Zygmunt Frankel

SIBERIAN DIARY


THE RUSSIANS

A hush settled over Lvov. The relief was marred by the grief of Poland's fall after two brief decades of independence, but there was no shame. It had not been another Austria or Czechoslovakia. Poland had fought bravely; the defence of Warsaw and Westerplatte were already becoming legends, and there had been cases of Polish cavalry attacking German tanks, with the Uhlans trying to reach the crews with lances or sabres through the observation slots or tossing handgrenades inside. The Poles did succeed in checking the Germans at Lvov, a battle of which we have not seen but listened to. Attacked by Germany and stabbed in the back by Russia, the Polish army could not be blamed for the collapse. Some people were hoping that, finding themselves face to face, the Russians and the Germans would start fighting and annihilate each other, but this did not seem to be happening.

For a day or two people stayed indoors. There was no knowing how the barbarians from the East would behave in a captured town. Then the news spread that the Russians were fairly decent and well-disciplined, and nor engaging in any killing, robbing, or rape. They have been told that they were not occupying enemy territory but liberating their brothers in Western Ukraine from twenty years of capitalist yoke and they were very proud of it and friendly towards us. (This was not all propaganda; after the First World War, the reborn Poland lost no time in attacking the exhausted Soviets and pushing its border east, over much of the Ukraine; another case of traditional inability to live in peace with at least one of its two powerful neighbours, for which it was paying now.)

Shops reopened, and queues formed in front of them, to buy what was still available; no one knew how things would turn out. We children were at long last allowed out but no further than the garden and the street in front of the house. We were delighted to discover that some shell fragments and bullets had imbedded themselves in the walls of our houses and could be extracted with penknives and screwdrivers. Each of us soon had a small and cherished collection. We even found the tail of a small mortar shell in our garden, the tube and the fins deformed by the explosion. The luckiest was the boy across the street whose apartment had been hit by that shell; the walls of the ruined room were a veritable goldmine. The fragments, however, did not often change hands on the exchange market; much of their value lay in having been discovered and dug out by the collector himself.

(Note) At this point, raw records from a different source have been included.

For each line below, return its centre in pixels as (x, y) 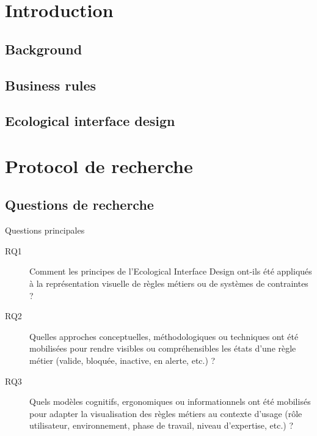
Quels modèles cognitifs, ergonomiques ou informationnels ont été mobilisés (170, 401)
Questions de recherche (79, 205)
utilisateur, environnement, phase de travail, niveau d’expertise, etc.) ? (162, 425)
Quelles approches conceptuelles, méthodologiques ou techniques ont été (164, 336)
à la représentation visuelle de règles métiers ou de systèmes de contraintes (169, 283)
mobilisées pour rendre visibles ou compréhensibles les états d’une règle (163, 348)
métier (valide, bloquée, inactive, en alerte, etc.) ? (122, 360)
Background (44, 49)
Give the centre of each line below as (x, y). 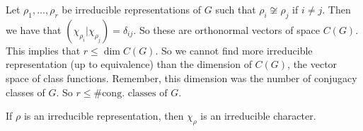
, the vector (312, 64)
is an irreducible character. (258, 116)
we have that (34, 29)
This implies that (43, 50)
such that (236, 9)
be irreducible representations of (132, 9)
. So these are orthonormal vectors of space (226, 29)
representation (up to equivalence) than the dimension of (129, 64)
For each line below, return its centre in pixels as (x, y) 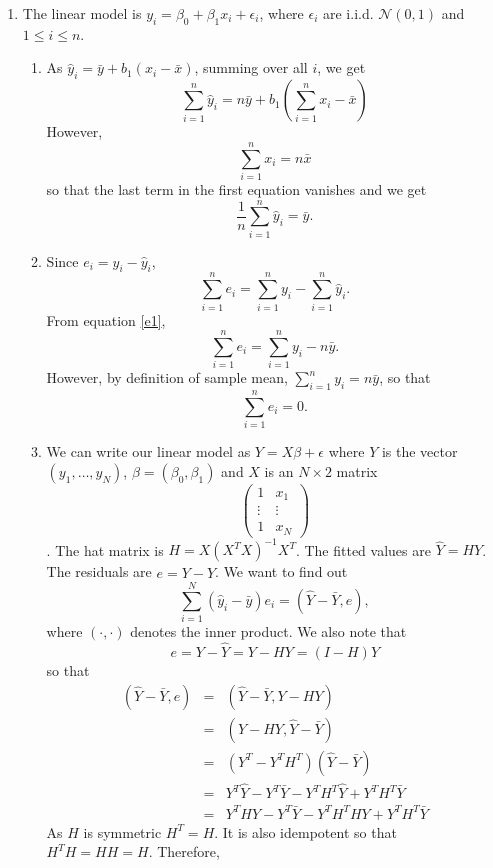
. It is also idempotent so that (305, 831)
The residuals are (99, 571)
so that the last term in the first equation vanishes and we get (236, 188)
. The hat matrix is (105, 549)
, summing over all (251, 67)
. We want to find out (281, 571)
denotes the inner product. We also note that (268, 631)
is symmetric (122, 831)
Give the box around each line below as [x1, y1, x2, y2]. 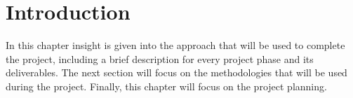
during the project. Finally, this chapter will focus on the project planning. [6, 78, 327, 93]
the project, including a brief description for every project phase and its [6, 51, 314, 66]
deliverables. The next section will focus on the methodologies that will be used [6, 65, 347, 80]
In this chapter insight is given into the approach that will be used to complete [6, 38, 345, 52]
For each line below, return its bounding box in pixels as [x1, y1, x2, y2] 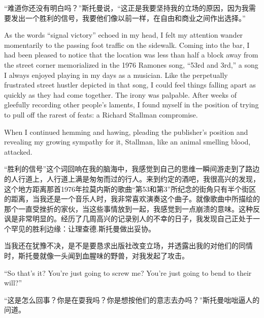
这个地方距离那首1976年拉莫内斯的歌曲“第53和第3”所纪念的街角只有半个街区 [4, 183, 256, 194]
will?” [4, 277, 22, 288]
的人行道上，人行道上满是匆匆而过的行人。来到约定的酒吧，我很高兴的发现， [4, 173, 260, 184]
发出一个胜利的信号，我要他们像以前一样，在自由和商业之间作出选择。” [11, 12, 246, 23]
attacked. [4, 146, 32, 157]
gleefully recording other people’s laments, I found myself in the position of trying [4, 99, 259, 110]
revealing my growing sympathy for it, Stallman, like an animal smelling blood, [4, 136, 251, 147]
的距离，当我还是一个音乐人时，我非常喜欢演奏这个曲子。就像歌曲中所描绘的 [4, 193, 260, 204]
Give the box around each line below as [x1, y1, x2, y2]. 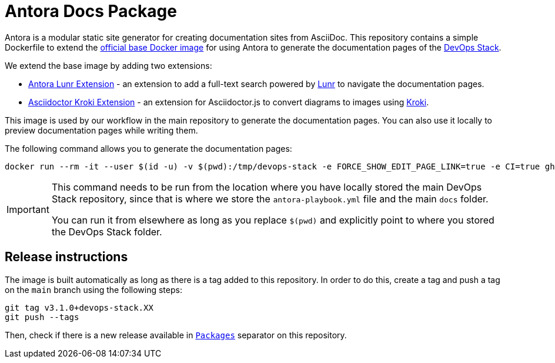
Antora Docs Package [5, 1, 177, 21]
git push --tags [5, 312, 79, 322]
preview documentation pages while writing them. [5, 125, 198, 135]
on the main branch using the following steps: [5, 284, 182, 295]
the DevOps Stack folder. [51, 225, 162, 238]
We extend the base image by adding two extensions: [5, 60, 212, 71]
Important [6, 203, 49, 215]
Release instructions [5, 249, 128, 265]
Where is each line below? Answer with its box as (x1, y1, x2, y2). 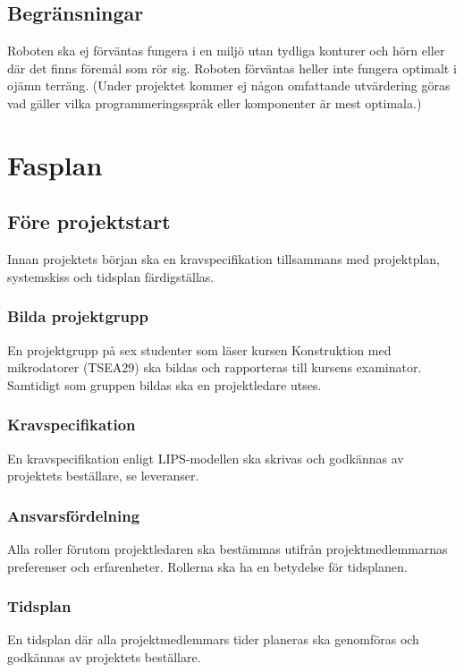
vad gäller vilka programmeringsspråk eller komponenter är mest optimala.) (7, 93, 422, 112)
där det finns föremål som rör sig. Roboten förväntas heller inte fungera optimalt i (7, 58, 457, 77)
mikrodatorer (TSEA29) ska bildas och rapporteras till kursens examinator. (7, 358, 422, 377)
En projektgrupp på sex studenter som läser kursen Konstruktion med (7, 340, 392, 359)
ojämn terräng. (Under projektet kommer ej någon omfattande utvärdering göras (7, 76, 451, 95)
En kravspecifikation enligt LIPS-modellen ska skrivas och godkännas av (7, 448, 404, 467)
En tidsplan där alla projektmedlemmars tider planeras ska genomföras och (7, 630, 419, 649)
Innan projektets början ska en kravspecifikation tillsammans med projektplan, (7, 250, 440, 268)
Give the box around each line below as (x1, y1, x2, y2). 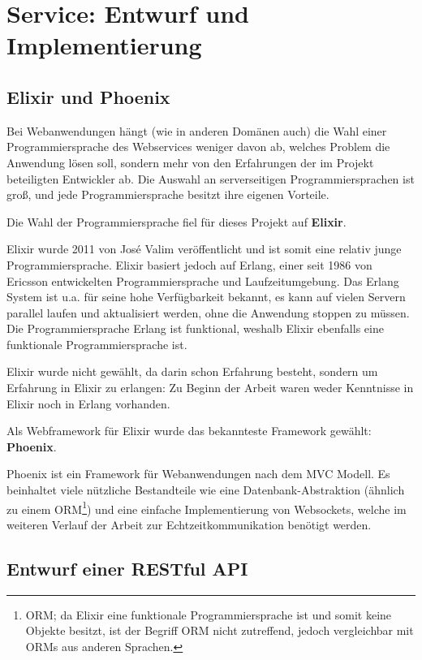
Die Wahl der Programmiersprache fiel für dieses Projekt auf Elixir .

A few days later, playing in the street, Witek, Kazik, and I met our first Russians. We had seen them before, but only from a distance. Now an open lorry with several soldiers pulled up in our street and they went somewhere with their officer except for two who were left to guard the lorry. They wore rusty brown greatcoats without shoulder straps, puttees, and strange peaked grey flannel caps called "Budyonkas", after Marshal Budyonnyi whose Red Cavalry wore them during the Civil War. The caps had small visors of the same grey flannel, rolled-up flaps. and an enamelled red star in front. One of the jokes branding the Russians as primitive and dirty explained the peaked top of the Budyonka as the place where head lice held political meetings while their hosts were similarly engaged. The bayonets on their rifles were of the pike type, with a square cross-section, a chisel point, and four grooves along the sides for the blood to run along, instead of the knife-type used by more civilized nations. The three of us stood there watching them roll themselves cigarettes. First they tore rectangular pieces out of a newspaper which we assumed to be either the Pravda or the Izvyestya. Then they took out small embroidered tobacco pouches, poured some dark coarsely cut tobacco into the paper, rolled it, and ran their tongues along the edge to seal the cigarettes.

Seeing us watching, they smiled and greeted us in Russian. We answered in Polish, and a conversation slowly got under way. One of the soldiers knew some Ukrainian which is half-way between Polish and Russian. They asked us about the war, and we showed them the wrecked window of the house across the street and the pockmarks on the walls. This earned us respect beyond our young years and civilian status because it transpired that they have not seen any fighting but simply rolled across all the way to Lvov. We were relieved that their hands were not stained with Polish blood and the conversation grew more friendly. They showed us their rifles and how the bayonets went on and off. They had very primitive backpacks: burlap sacks with ropes for straps, a small stone in each of the lower corners preventing the knot from slipping. They must have noticed our slightly disdainful looks and to offset them they showed us their tobacco pouches which were of soft velvet and beautifully embroidered. They told us that it was a tradition with Russian girls to embroider tobacco pouches for their boyfriends. The tobacco, they said, was called makhorka and was often home-grown. They seemed to be disappointed that we were not more enthusiastic about having been liberated and promised that from now on everyone was going to be happy and free and have enough to eat and that the capitalists would never oppress us again. Then their officer and the other soldiers returned and they drove off, waving and smiling.

"I wish a lightning would strike that lorry," Witek said patriotically, "but without harming those two; they were quite decent fellows, weren't they?"